Exercise goal
The records below are made of lines; count those holding the word "feature" and give the number only.

# # # #

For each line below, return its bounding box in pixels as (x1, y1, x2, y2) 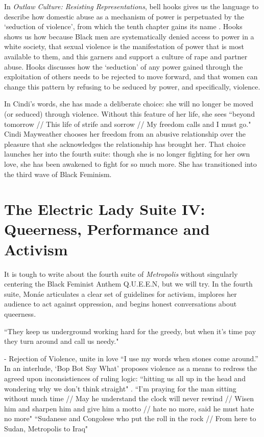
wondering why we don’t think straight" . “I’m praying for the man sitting (4, 383, 236, 394)
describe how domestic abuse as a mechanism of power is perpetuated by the (4, 11, 244, 21)
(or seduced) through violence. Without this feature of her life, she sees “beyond (4, 108, 255, 119)
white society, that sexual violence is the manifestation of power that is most (4, 41, 244, 52)
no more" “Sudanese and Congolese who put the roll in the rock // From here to (4, 413, 256, 424)
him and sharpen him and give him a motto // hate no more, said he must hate (4, 403, 254, 413)
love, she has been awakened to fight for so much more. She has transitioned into (4, 158, 257, 169)
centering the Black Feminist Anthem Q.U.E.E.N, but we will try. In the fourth (4, 278, 253, 289)
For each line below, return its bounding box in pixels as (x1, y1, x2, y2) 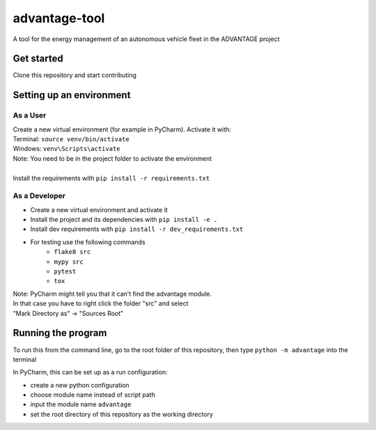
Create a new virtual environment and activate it (30, 205, 169, 214)
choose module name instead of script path (30, 390, 156, 399)
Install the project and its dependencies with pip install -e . (30, 216, 218, 224)
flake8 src (54, 248, 91, 256)
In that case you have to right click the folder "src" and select (13, 299, 189, 308)
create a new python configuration (30, 381, 130, 389)
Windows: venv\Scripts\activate (13, 145, 121, 153)
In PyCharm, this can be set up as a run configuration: (13, 368, 168, 376)
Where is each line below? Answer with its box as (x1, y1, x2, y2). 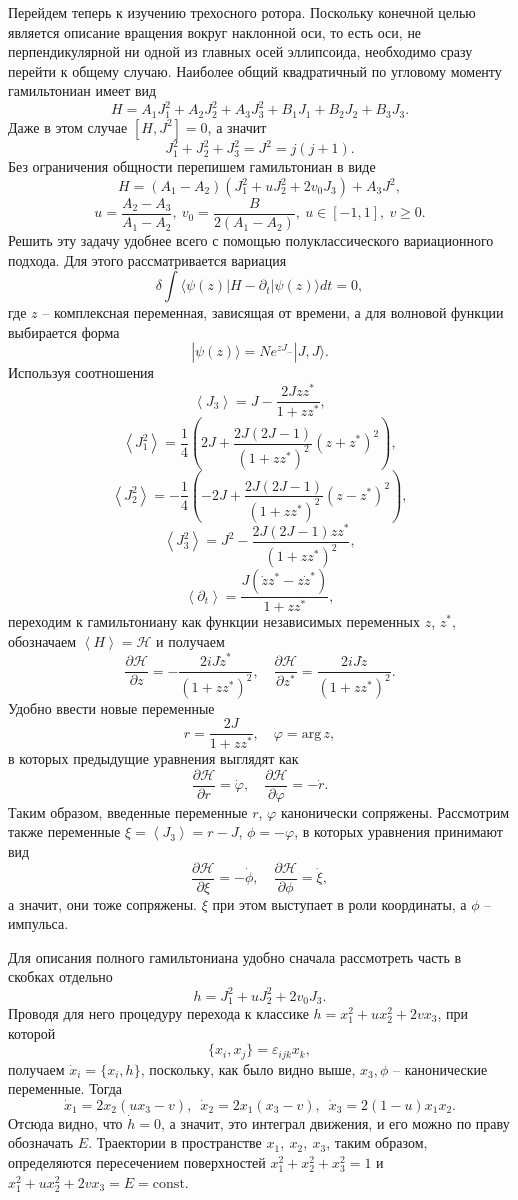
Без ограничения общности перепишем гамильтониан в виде (8, 156, 376, 177)
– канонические (393, 1058, 488, 1079)
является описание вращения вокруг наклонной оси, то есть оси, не (8, 21, 422, 42)
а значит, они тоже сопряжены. (8, 893, 197, 914)
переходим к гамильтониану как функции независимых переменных (8, 611, 420, 632)
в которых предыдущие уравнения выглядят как (8, 748, 299, 769)
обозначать (8, 1132, 74, 1153)
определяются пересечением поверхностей (8, 1152, 266, 1173)
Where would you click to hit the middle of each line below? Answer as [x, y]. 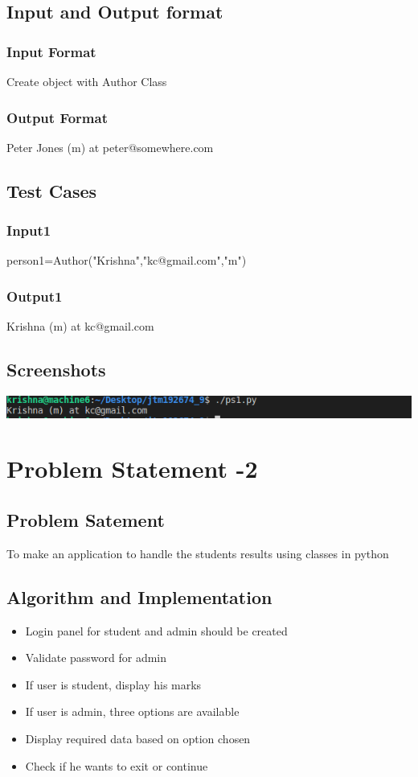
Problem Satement [86, 519]
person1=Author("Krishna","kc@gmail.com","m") [127, 260]
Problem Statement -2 [132, 469]
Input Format [51, 51]
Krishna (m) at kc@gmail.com [80, 326]
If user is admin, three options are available [132, 711]
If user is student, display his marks [113, 684]
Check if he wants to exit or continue [117, 765]
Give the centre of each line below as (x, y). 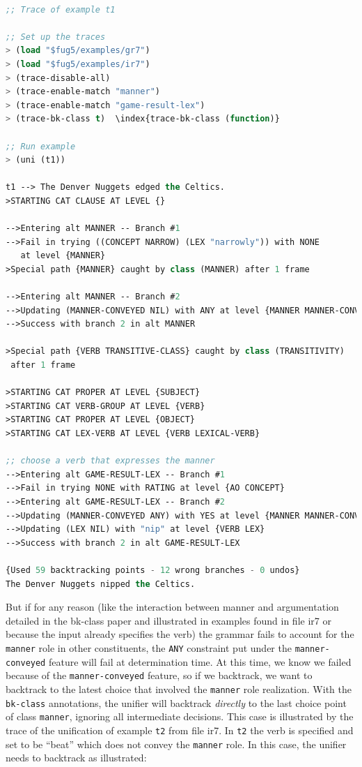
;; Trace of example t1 (61, 9)
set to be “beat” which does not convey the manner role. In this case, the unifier (176, 744)
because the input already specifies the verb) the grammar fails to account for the (180, 634)
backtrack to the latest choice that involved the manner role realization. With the (179, 688)
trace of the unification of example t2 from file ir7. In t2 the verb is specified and (180, 730)
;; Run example (41, 146)
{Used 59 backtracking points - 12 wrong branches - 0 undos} (153, 570)
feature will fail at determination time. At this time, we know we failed (200, 661)
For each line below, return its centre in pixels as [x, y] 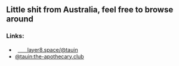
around [20, 19]
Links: [15, 36]
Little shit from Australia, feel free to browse [90, 10]
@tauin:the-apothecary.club [50, 56]
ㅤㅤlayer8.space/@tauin [48, 49]

# # # #

Response for this exercise
2